Specifically, the lower end face of the first sleeve 7 and the upper end face of the bottom barrel 11 are both provided with outward inclined structures, when the top of the first sleeve 7 is hit, the first sleeve 7 and the adjacent second sleeve 12 slide relatively close to each other, the two adjacent second sleeves 12 slide relatively close to each other, the bottom barrel 11 and the adjacent second sleeves 12 slide relatively close to each other, and the broken concrete solidification layer 16 can be promoted to be extruded in the side wall of the pile hole 8.

Specifically, a plurality of pouring holes 9 are formed in the second sleeve 12 and the bottom barrel 11, and when pouring is added, the pouring holes 9 can be used for conveying the concrete mortar 5 in the pile body 6 into a gap between the pile body 6 and the pile hole 8, so that pouring operation is convenient.

Specifically, the gravel 10 is laid at the bottom of the pile hole 8, the bottom barrel 11 is arranged on the gravel 10, the end resistance of the pile body 6 can be effectively increased by supporting the bottom barrel 11 by using the gravel 10, excessive sinking of the pile body 6 can be avoided when the top of the pile body 6 is prevented from being hit, good support is provided, and meanwhile, the pile body 6 material is saved (the pile body 6 does not need to be provided too deeply to provide higher supporting force).

The manufacturing of the variable-diameter resistance pile comprises the following steps:

s1, sinking a steel sleeve 2 to 2.4cm by using a pile driver in a hammering and pipe following mode to manufacture a pile hole 8 (the specific pile depth can be set according to the implementation requirement and is not further limited), and the clearance between the pile hole 8 and the periphery of a pile body 6 is 2-3 cm;

s2, after a proper amount of crushed stone 10 is put into the pile hole 8, the pile body 6 is put into the pile hole 8 for alignment;

s3, the pile machine hits the top of the pile body 6 through an outer ramming hammer 17, so that the crushed stone 10 is rammed, a plurality of connecting rods 15 and sliding rods 13 are inserted into the side wall of the pile hole 8, and meanwhile, a concrete solidification layer 16 is extruded to be crushed and extruded into the side wall of the pile hole 8;

s4, pressurizing and pouring concrete mortar 5 into the pile body 6, when the pressurizing block 20 is put into the sleeve I7, the pressurizing block 20 is used for pressurizing and pressing the pressurizing block 20, the pressurizing block 20 pushes the concrete mortar 5 in the pile body 6 to flow into a gap between the pile body 6 and the pile hole 8 through the pouring hole 9, so that the broken concrete solidification layer 16, the sliding rod 13, the connecting rod 15 and the pile body 6 form an integrated structure, the integral structural strength of the pile body 6 is improved, meanwhile, the concrete mortar 5 can be quickly poured into the gap between the pile body 6 and the pile hole 8, the problem that the concrete mortar 5 is inconvenient to pour into the gap between the pile body 6 and the pile hole 8 is effectively solved, meanwhile, the effect that the concrete mortar 5 is poured into the gap between the pile body 6 and the pile hole 8 can be fully poured into the gap between the pile body 6 and the pile hole 8, and part of the concrete mortar 5 can be extruded into the side wall of the pile hole 8 can be effectively improved, and the supporting stability and the supporting force of the resistance are further improved.
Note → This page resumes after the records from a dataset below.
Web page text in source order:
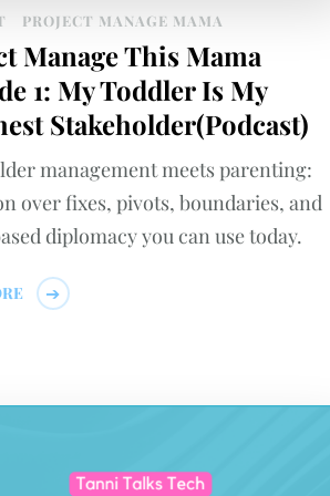
PROJECT MANAGE MAMA
Manage This Mama
1: My Toddler Is My
Stakeholder(Podcast)
management meets parenting:
over fixes, pivots, boundaries, and
diplomacy you can use today.
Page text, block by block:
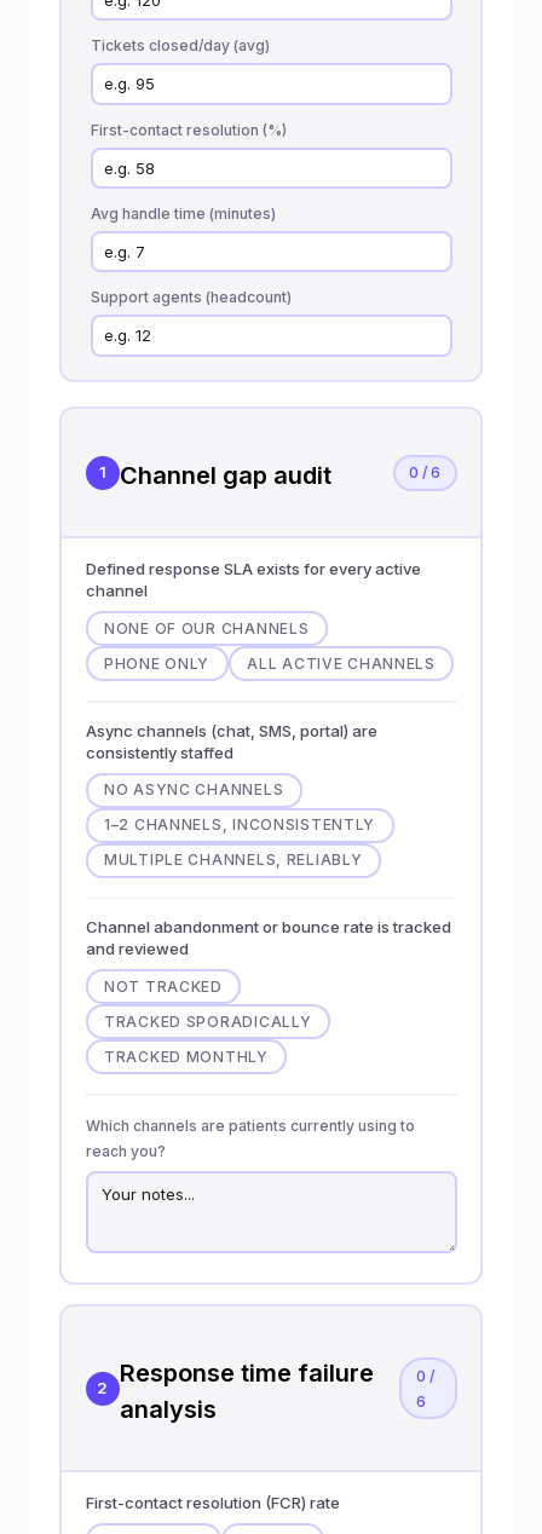
Tickets closed/day (avg)
First-contact resolution (%)
Avg handle time (minutes)
Support agents (headcount)
1 Channel gap audit 0 / 6
Defined response SLA exists for every active
channel
NONE OF OUR CHANNELS
PHONE ONLY
ALL ACTIVE CHANNELS
Async channels (chat, SMS, portal) are
consistently staffed
NO ASYNC CHANNELS
1–2 CHANNELS, INCONSISTENTLY
MULTIPLE CHANNELS, RELIABLY
Channel abandonment or bounce rate is tracked
and reviewed
NOT TRACKED
TRACKED SPORADICALLY
TRACKED MONTHLY
Which channels are patients currently using to
reach you?
2
Response time failure
analysis
0 /
6
First-contact resolution (FCR) rate
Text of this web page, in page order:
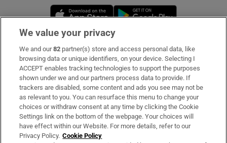
Opens in new window
Subscribe
Support
About Us
Irish Times Products & Services
We value your privacy
We and our82 partner(s) store and access personal data, like
browsing data or unique identifiers, on your device. Selecting I
ACCEPT enables tracking technologies to support the purposes
shown under we and our partners process data to provide. If
trackers are disabled, some content and ads you see may not be
as relevant to you. You can resurface this menu to change your
choices or withdraw consent at any time by clicking the Cookie
Settings link on the bottom of the webpage. Your choices will
have effect within our Website. For more details, refer to our
Privacy Policy. Cookie Policy
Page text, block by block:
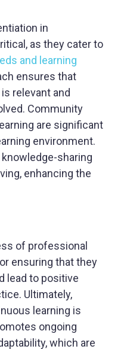
in
as they cater to
and learning
ensures that
relevant and
Community
are significant
environment.
sharing
enhancing the
of professional
ensuring that they
lead to positive
Ultimately,
learning is
ongoing
which are
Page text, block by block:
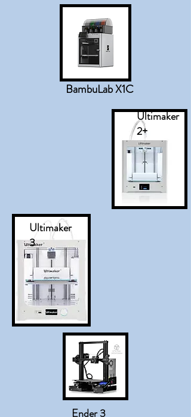
BambuLab X1C
Ultimaker
2+
Ultimaker
3
Ender 3
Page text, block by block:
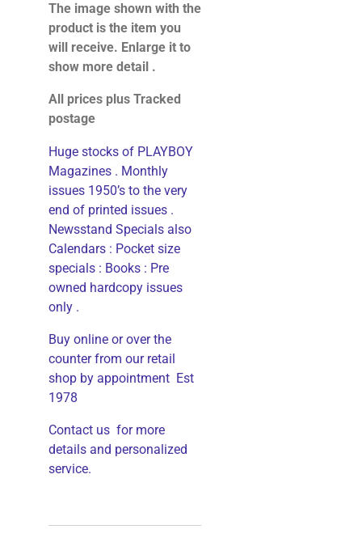
The image shown with the
product is the item you
will receive. Enlarge it to
show more detail .
All prices plus Tracked
postage
Huge stocks of PLAYBOY
Magazines . Monthly
issues 1950’s to the very
end of printed issues .
Newsstand Specials also
Calendars : Pocket size
specials : Books : Pre
owned hardcopy issues
only .
Buy online or over the
counter from our retail
shop by appointment Est
1978
Contact us for more
details and personalized
service.
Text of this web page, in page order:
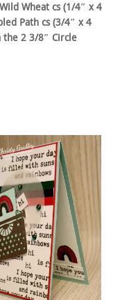
Wheat cs (1/4″ x 4
Path cs (3/4″ x 4
the 2 3/8″ Circle
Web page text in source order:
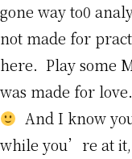
gone way to0
not made for
here. Play some
was made for
And I know
while you’re at
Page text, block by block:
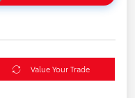
Value Your Trade
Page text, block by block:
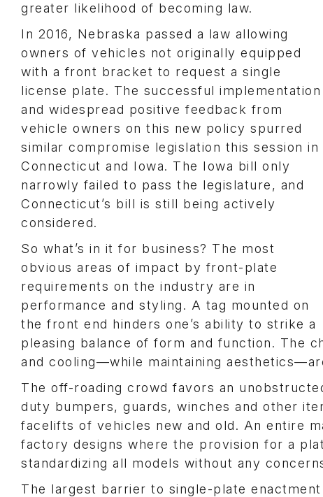
greater likelihood of becoming law.
In 2016, Nebraska passed a law allowing
owners of vehicles not originally equipped
with a front bracket to request a single
license plate. The successful implementation
and widespread positive feedback from
vehicle owners on this new policy spurred
similar compromise legislation this session in
Connecticut and Iowa. The Iowa bill only
narrowly failed to pass the legislature, and
Connecticut’s bill is still being actively
considered.
So what’s in it for business? The most
obvious areas of impact by front-plate
requirements on the industry are in
performance and styling. A tag mounted on
the front end hinders one’s ability to strike a
pleasing balance of form and function. The
and cooling—while maintaining
The off-roading crowd favors an
duty bumpers, guards, winches and other
facelifts of vehicles new and old. An entire
factory designs where the provision for a
standardizing all models without any
The largest barrier to single-plate
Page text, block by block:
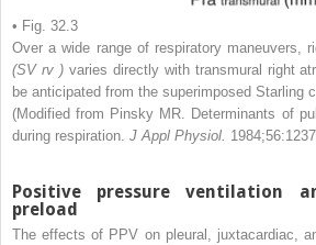
• Fig. 32.3
Over a wide range of respiratory maneuvers,
(SV rv ) varies directly with transmural right
be anticipated from the superimposed Starling
(Modified from Pinsky MR. Determinants of
during respiration. J Appl Physiol.
Positive pressure ventilation
preload
The effects of PPV on pleural, juxtacardiac,
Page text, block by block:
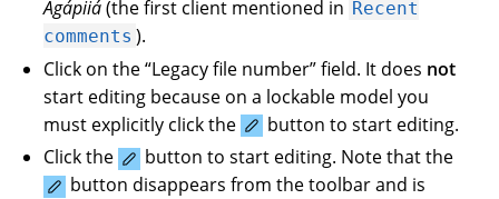
Agápiiá(the first client mentioned in Recent
comments ).
Click on the “Legacy file number” field. It does not
start editing because on a lockable model you
must explicitly click the
button to start editing.
Click the
button to start editing. Note that the
button disappears from the toolbar and is
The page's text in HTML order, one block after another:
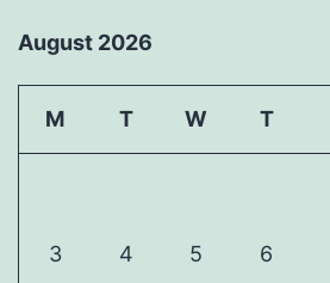
August 2026
M T W T
3 4 5 6
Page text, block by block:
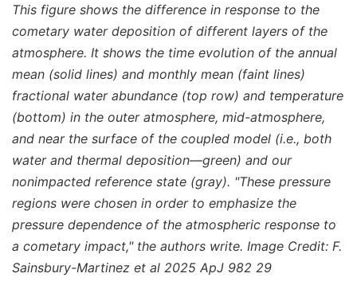
This figure shows the difference in response to the
cometary water deposition of different layers of the
atmosphere. It shows the time evolution of the annual
mean (solid lines) and monthly mean (faint lines)
fractional water abundance (top row) and temperature
(bottom) in the outer atmosphere, mid-atmosphere,
and near the surface of the coupled model (i.e., both
water and thermal deposition—green) and our
nonimpacted reference state (gray). "These pressure
regions were chosen in order to emphasize the
pressure dependence of the atmospheric response to
a cometary impact," the authors write. Image Credit: F.
Sainsbury-Martinez et al 2025 ApJ 982 29
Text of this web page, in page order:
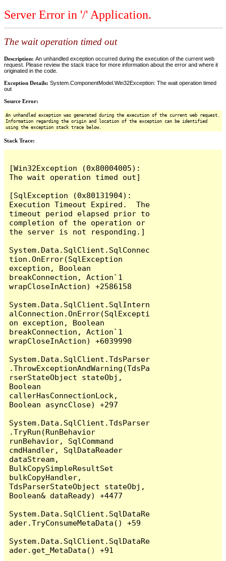
Server Error in '/' Application.
The wait operation timed out
Description: An unhandled exception occurred during the execution of the current web
request. Please review the stack trace for more information about the error and where it
originated in the code.
Exception Details: System.ComponentModel.Win32Exception: The wait operation timed
out
Source Error:
An unhandled exception was generated during the execution of the current web request.
Information regarding the origin and location of the exception can be identified
using the exception stack trace below.
Stack Trace:
[Win32Exception (0x80004005):
The wait operation timed out]
[SqlException (0x80131904):
Execution Timeout Expired.  The
timeout period elapsed prior to
completion of the operation or
the server is not responding.]
System.Data.SqlClient.SqlConnec
tion.OnError(SqlException
exception, Boolean
breakConnection, Action`1
wrapCloseInAction) +2586158
System.Data.SqlClient.SqlIntern
alConnection.OnError(SqlExcepti
on exception, Boolean
breakConnection, Action`1
wrapCloseInAction) +6039990
System.Data.SqlClient.TdsParser
.ThrowExceptionAndWarning(TdsPa
rserStateObject stateObj,
Boolean
callerHasConnectionLock,
Boolean asyncClose) +297
System.Data.SqlClient.TdsParser
.TryRun(RunBehavior
runBehavior, SqlCommand
cmdHandler, SqlDataReader
dataStream,
BulkCopySimpleResultSet
bulkCopyHandler,
TdsParserStateObject stateObj,
Boolean& dataReady) +4477
System.Data.SqlClient.SqlDataRe
ader.TryConsumeMetaData() +59
System.Data.SqlClient.SqlDataRe
ader.get_MetaData() +91
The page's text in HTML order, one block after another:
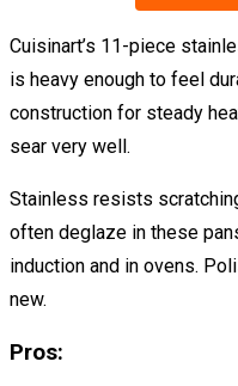
Cuisinart’s 11-piece
is heavy enough to feel
construction for steady
sear very well.
Stainless resists
often deglaze in these
induction and in ovens.
new.
Pros:
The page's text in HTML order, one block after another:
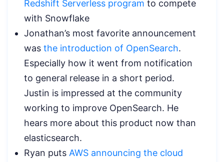
Redshift Serverless program to compete
with Snowflake
Jonathan’s most favorite announcement
was the introduction of OpenSearch.
Especially how it went from notification
to general release in a short period.
Justin is impressed at the community
working to improve OpenSearch. He
hears more about this product now than
elasticsearch.
Ryan puts AWS announcing the cloud
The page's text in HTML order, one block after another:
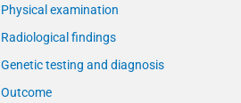
Physical examination
Radiological findings
Genetic testing and diagnosis
Outcome
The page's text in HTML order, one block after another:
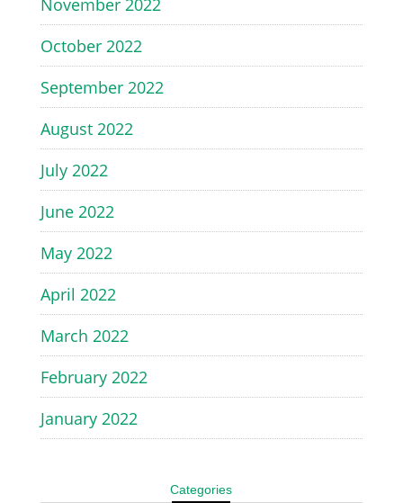
October 2022
September 2022
August 2022
July 2022
June 2022
May 2022
April 2022
March 2022
February 2022
January 2022
Categories
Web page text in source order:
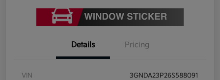
Details Pricing
VIN 3GNDA23P26S588091
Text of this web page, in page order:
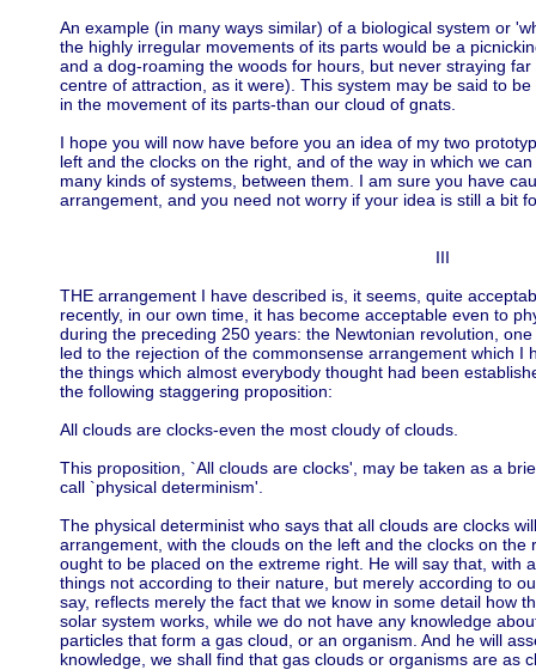
An example (in many ways similar) of a biological system or
the highly irregular movements of its parts would be a
and a dog-roaming the woods for hours, but never straying
centre of attraction, as it were). This system may be said to
in the movement of its parts-than our cloud of gnats.
I hope you will now have before you an idea of my two
left and the clocks on the right, and of the way in which we
many kinds of systems, between them. I am sure you have
arrangement, and you need not worry if your idea is still a bit
III
THE arrangement I have described is, it seems, quite
recently, in our own time, it has become acceptable even to
during the preceding 250 years: the Newtonian revolution,
led to the rejection of the commonsense arrangement which I
the things which almost everybody thought had been
the following staggering proposition:
All clouds are clocks-even the most cloudy of clouds.
This proposition, `All clouds are clocks', may be taken as a
call `physical determinism'.
The physical determinist who says that all clouds are clocks
arrangement, with the clouds on the left and the clocks on the
ought to be placed on the extreme right. He will say that, with
things not according to their nature, but merely according to
say, reflects merely the fact that we know in some detail how
solar system works, while we do not have any knowledge
particles that form a gas cloud, or an organism. And he will
knowledge, we shall find that gas clouds or organisms are as
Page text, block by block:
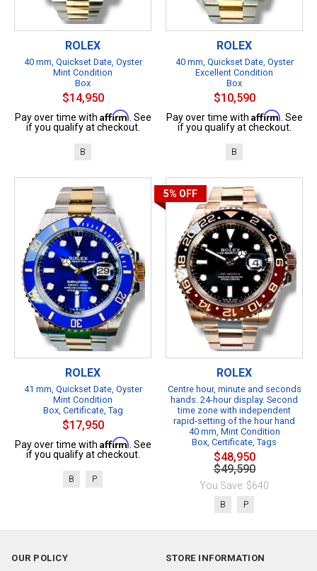
ROLEX
40 mm, Quickset Date, Oyster
Mint Condition
Box
$14,950
Pay over time with Affirm. See
if you qualify at checkout.
B
ROLEX
40 mm, Quickset Date, Oyster
Excellent Condition
Box
$10,590
Pay over time with Affirm. See
if you qualify at checkout.
B
ROLEX
41 mm, Quickset Date, Oyster
Mint Condition
Box, Certificate, Tag
$17,950
Pay over time with Affirm. See
if you qualify at checkout.
B P
5% OFF
ROLEX
Centre hour, minute and seconds
hands. 24-hour display. Second
time zone with independent
rapid-setting of the hour hand
40 mm, Mint Condition
Box, Certificate, Tags
$48,950
$49,590
You Save: $640
B P
OUR POLICY
STORE INFORMATION

The foregoing is merely a preferred embodiment of the present invention, and it should be noted that it will be apparent to those skilled in the art that several modifications and variations can be made without departing from the technical principle of the present invention, and these modifications and variations should also be regarded as the scope of the invention.

Claims (9)

1. The utility model provides a reducing resistance stake which characterized in that: including locating subaerial stake hole, be equipped with the pile shaft in the stake hole, the pile shaft is connected with increases and hinders the portion, increase and hinder the portion and be located in the stake hole, increase and hinder the portion and follow the pile shaft is radial to be the expansion trend in order to improve the density of pile shaft periphery soil, the pile shaft passes through concrete mortar and increases and hinder the portion and constitute integrated structure.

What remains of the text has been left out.